→ **SOURCE MATERIAL**
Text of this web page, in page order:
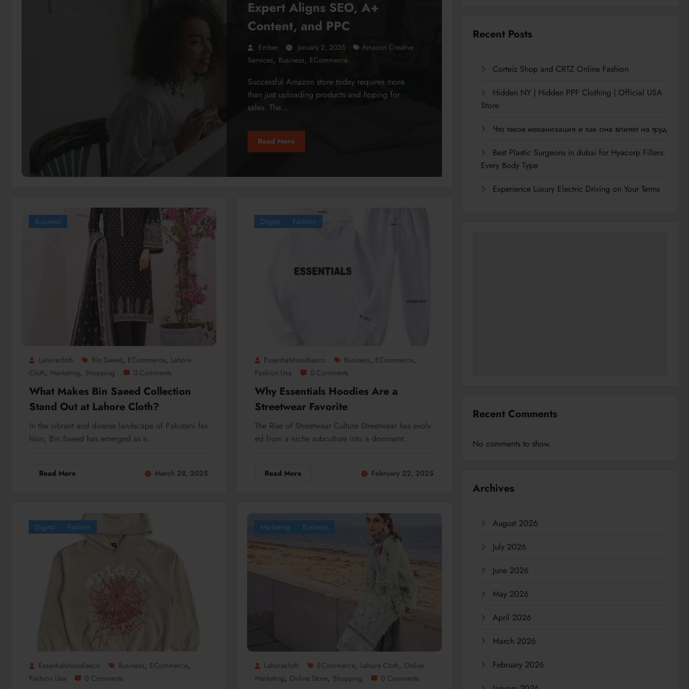
Expert Aligns SEO, A+
Content, and PPC
Ember January 2, 2026
Amazon Creative
Services, Business, ECommerce
Successful Amazon store today requires more
than just uploading products and hoping for
sales. The…
Read More
Business
Lahorecloth Bin Saeed, ECommerce, Lahore
Cloth, Marketing, Shopping 0 Comments
What Makes Bin Saeed Collection
Stand Out at Lahore Cloth?
In the vibrant and diverse landscape of Pakistani fas
hion, Bin Saeed has emerged as a…
Read More March 28, 2025
Digital Fashion
Essentialshoodiesco Business, ECommerce,
Fashion Usa 0 Comments
Why Essentials Hoodies Are a
Streetwear Favorite
The Rise of Streetwear Culture Streetwear has evolv
ed from a niche subculture into a dominant…
Read More February 22, 2025
Digital Fashion
Essentialshoodiesco Business, ECommerce,
Fashion Usa 0 Comments
Marketing Business
Lahorecloth ECommerce, Lahore Cloth, Online
Marketing, Online Store, Shopping 0 Comments
Recent Posts
Corteiz Shop and CRTZ Online Fashion
Hidden NY | Hidden PPF Clothing | Official USA
Store
Что такое механизация и как она влияет на труд
Best Plastic Surgeons in dubai for Hyacorp Fillers:
Every Body Type
Experience Luxury Electric Driving on Your Terms
Recent Comments
No comments to show.
Archives
August 2026
July 2026
June 2026
May 2026
April 2026
March 2026
February 2026
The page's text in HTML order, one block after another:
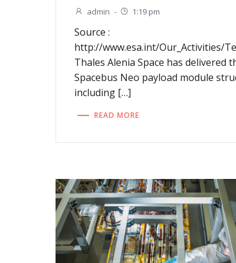
admin - 1:19 pm
Source :
http://www.esa.int/Our_Activities/
Thales Alenia Space has delivered
Spacebus Neo payload module
including […]
READ MORE
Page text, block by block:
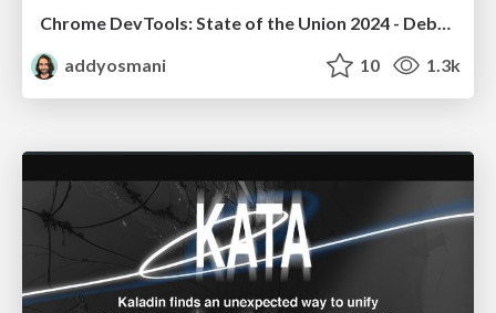
Chrome DevTools: State of the Union 2024 - Debugging React & Beyond
addyosmani
10 1.3k
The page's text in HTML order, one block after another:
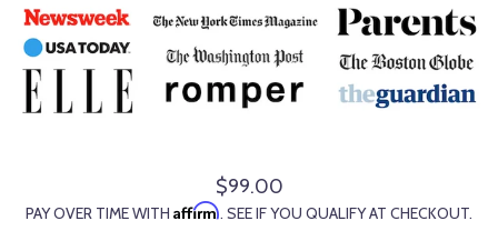
R
e
$99.00
PAY OVER TIME WITH Affirm. SEE IF YOU QUALIFY AT CHECKOUT.
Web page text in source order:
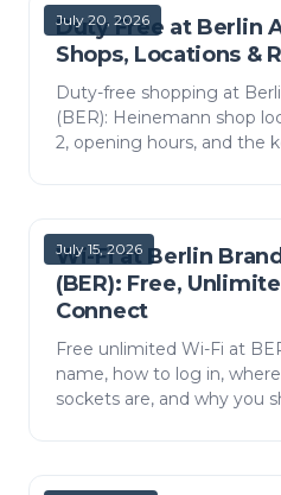
July 20, 2026
Duty Free at Berlin
Shops, Locations &
Duty-free shopping at
(BER): Heinemann shop
2, opening hours, and the
July 15, 2026
Wi-Fi at Berlin
(BER): Free,
Connect
Free unlimited Wi-Fi at
name, how to log in,
sockets are, and why you
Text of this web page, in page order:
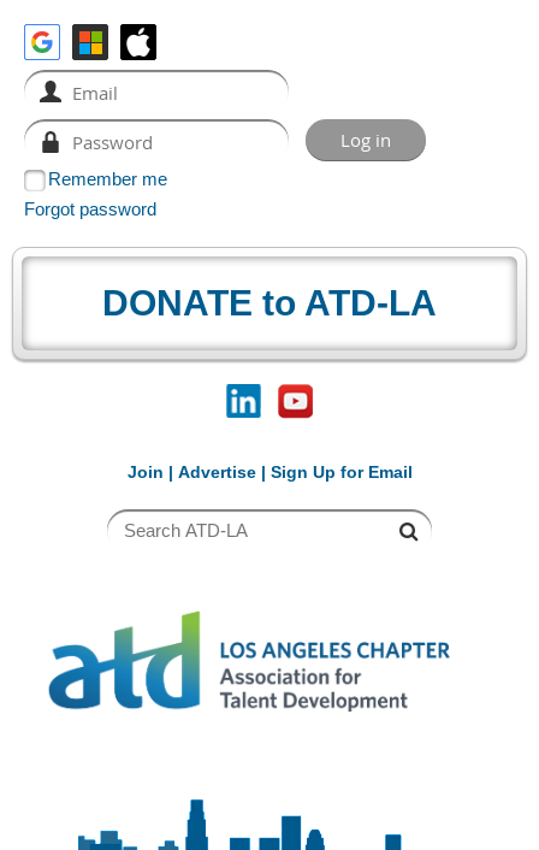
Remember me
Forgot password
DONATE to ATD-LA
Join | Advertise| Sign Up for Email
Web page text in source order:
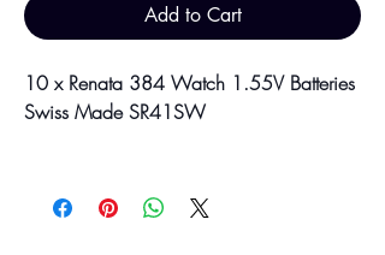
Add to Cart
10 x Renata 384 Watch 1.55V Batteries
Swiss Made SR41SW
shown at checkout. The checkout creates
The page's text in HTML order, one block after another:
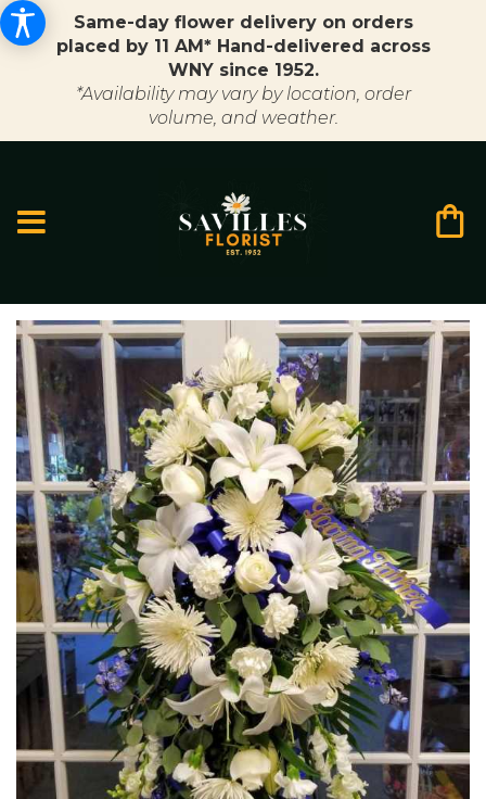
Same-day flower delivery on orders
placed by 11 AM* Hand-delivered across
WNY since 1952.
*Availability may vary by location, order
volume, and weather.
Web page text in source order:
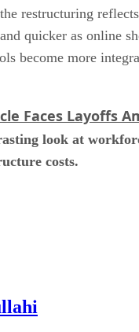
restructuring
quicker as online
become more
Faces Layoffs
look at
costs.
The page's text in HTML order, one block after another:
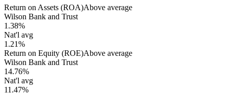
Return on Assets (ROA)Above average
Wilson Bank and Trust
1.38%
Nat'l avg
1.21%
Return on Equity (ROE)Above average
Wilson Bank and Trust
14.76%
Nat'l avg
11.47%
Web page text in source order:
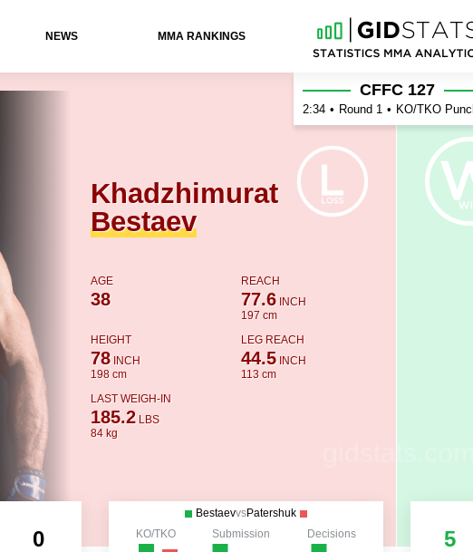
NEWS ММА RANKINGS
- Keanan Patershuk
Khadzhimurat
Bestaev
AGE
38
REACH
77.6INCH
197 cm
HEIGHT
78INCH
198 cm
LEG REACH
44.5INCH
113 cm
LAST WEIGH-IN
185.2LBS
84 kg
CFFC 127
2:34 • Round 1 • KO/TKO
0
BestaevvsPatershuk
KO/TKO
Submission Decisions 5
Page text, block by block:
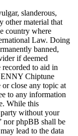
slanderous,
other material that
country where
Law. Doing
banned,
if deemed
recorded to aid in
Chiptune
close any topic at
to any information
While this
without your
nor phpBB shall be
lead to the data
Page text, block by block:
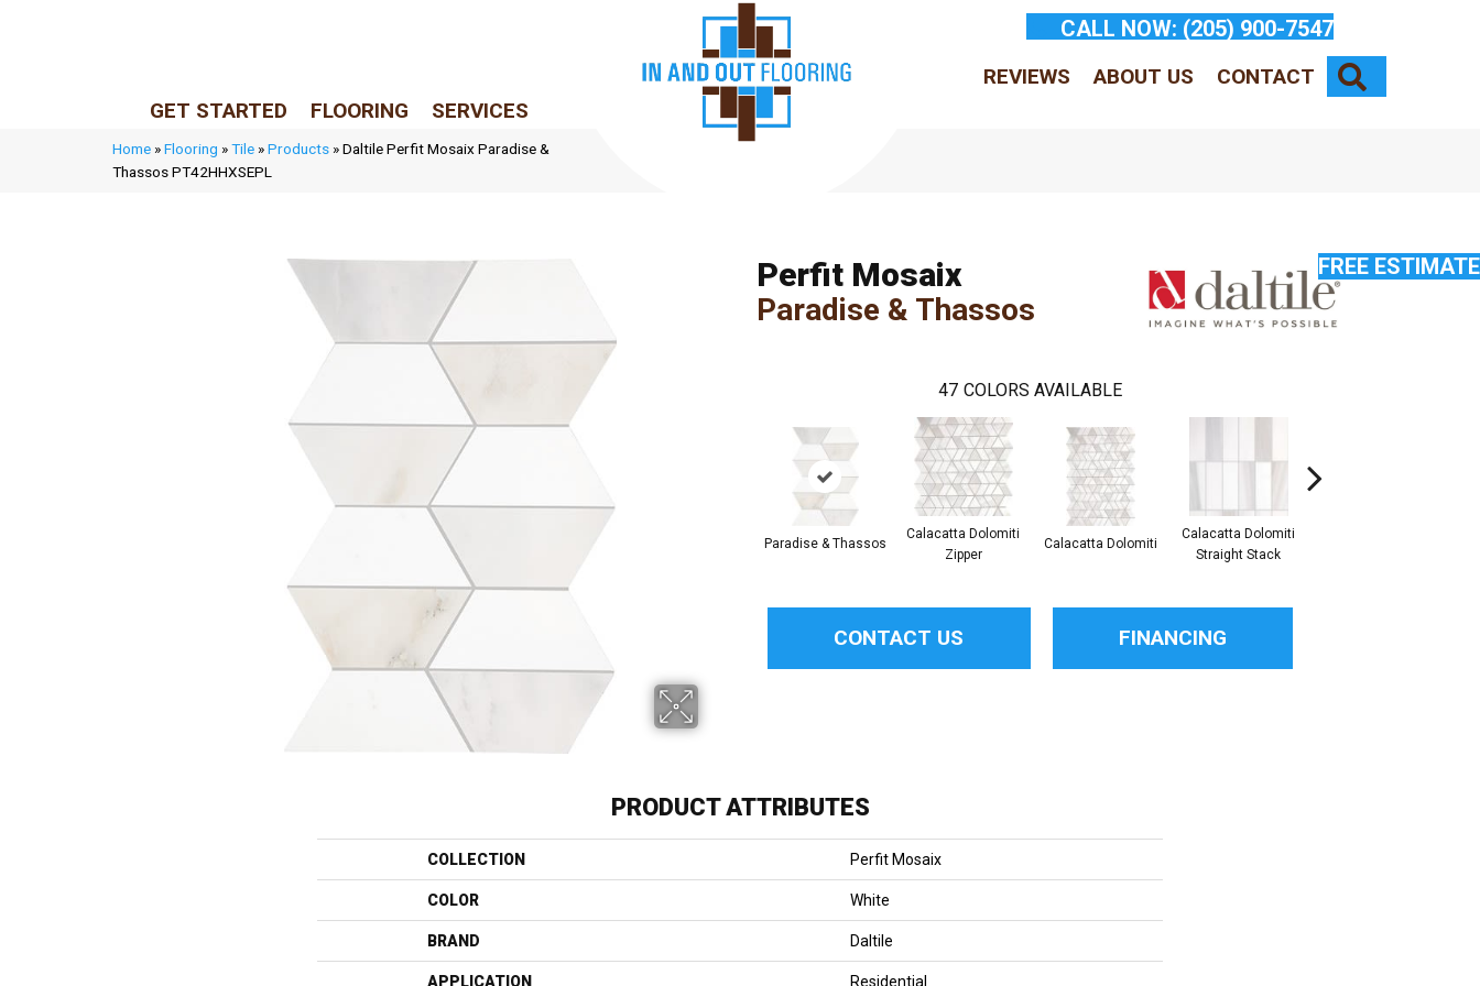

→ **ASSIGNED TASK**
Only an exact copy of the records, free of images, belongs in the answer.

→ **FINISHED TASK**
Text of this web page, in page order:
Expert Aligns SEO, A+
Content, and PPC
Ember January 2, 2026
Amazon Creative
Services, Business, ECommerce
Successful Amazon store today requires more
than just uploading products and hoping for
sales. The…
Read More
Business
Lahorecloth Bin Saeed, ECommerce, Lahore
Cloth, Marketing, Shopping 0 Comments
What Makes Bin Saeed Collection
Stand Out at Lahore Cloth?
In the vibrant and diverse landscape of Pakistani fas
hion, Bin Saeed has emerged as a…
Read More March 28, 2025
Digital Fashion
Essentialshoodiesco Business, ECommerce,
Fashion Usa 0 Comments
Why Essentials Hoodies Are a
Streetwear Favorite
The Rise of Streetwear Culture Streetwear has evolv
ed from a niche subculture into a dominant…
Read More February 22, 2025
Digital Fashion
Essentialshoodiesco Business, ECommerce,
Fashion Usa 0 Comments
Marketing Business
Lahorecloth ECommerce, Lahore Cloth, Online
Marketing, Online Store, Shopping 0 Comments
Recent Posts
Corteiz Shop and CRTZ Online Fashion
Hidden NY | Hidden PPF Clothing | Official USA
Store
Что такое механизация и как она влияет на труд
Best Plastic Surgeons in dubai for Hyacorp Fillers:
Every Body Type
Experience Luxury Electric Driving on Your Terms
Recent Comments
No comments to show.
Archives
August 2026
July 2026
June 2026
May 2026
April 2026
March 2026
February 2026
The page's text in HTML order, one block after another:
admin - 1:19 pm
Source :
http://www.esa.int/Our_Activities/
Thales Alenia Space has delivered
Spacebus Neo payload module
including […]
READ MORE
Page text, block by block:
Chrome DevTools: State of the Union 2024 - Debugging React & Beyond
addyosmani
10 1.3k
The page's text in HTML order, one block after another:
R
e
$99.00
PAY OVER TIME WITH Affirm. SEE IF YOU QUALIFY AT CHECKOUT.
Web page text in source order:
July 20, 2026
Duty Free at Berlin
Shops, Locations &
Duty-free shopping at
(BER): Heinemann shop
2, opening hours, and the
July 15, 2026
Wi-Fi at Berlin
(BER): Free,
Connect
Free unlimited Wi-Fi at
name, how to log in,
sockets are, and why you
Text of this web page, in page order:
Remember me
Forgot password
DONATE to ATD-LA
Join | Advertise| Sign Up for Email
Web page text in source order:
Add to Cart
10 x Renata 384 Watch 1.55V Batteries
Swiss Made SR41SW
shown at checkout. The checkout creates
The page's text in HTML order, one block after another:
Same-day flower delivery on orders
placed by 11 AM* Hand-delivered across
WNY since 1952.
*Availability may vary by location, order
volume, and weather.
Web page text in source order:
restructuring
quicker as online
become more
Faces Layoffs
look at
costs.
The page's text in HTML order, one block after another:
Return on Assets (ROA)Above average
Wilson Bank and Trust
1.38%
Nat'l avg
1.21%
Return on Equity (ROE)Above average
Wilson Bank and Trust
14.76%
Nat'l avg
11.47%
Web page text in source order:
NEWS ММА RANKINGS
- Keanan Patershuk
Khadzhimurat
Bestaev
AGE
38
REACH
77.6INCH
197 cm
HEIGHT
78INCH
198 cm
LEG REACH
44.5INCH
113 cm
LAST WEIGH-IN
185.2LBS
84 kg
CFFC 127
2:34 • Round 1 • KO/TKO
0
BestaevvsPatershuk
KO/TKO
Submission Decisions 5
Page text, block by block:
slanderous,
other material that
country where
Law. Doing
banned,
if deemed
recorded to aid in
Chiptune
close any topic at
to any information
While this
without your
nor phpBB shall be
lead to the data
Page text, block by block:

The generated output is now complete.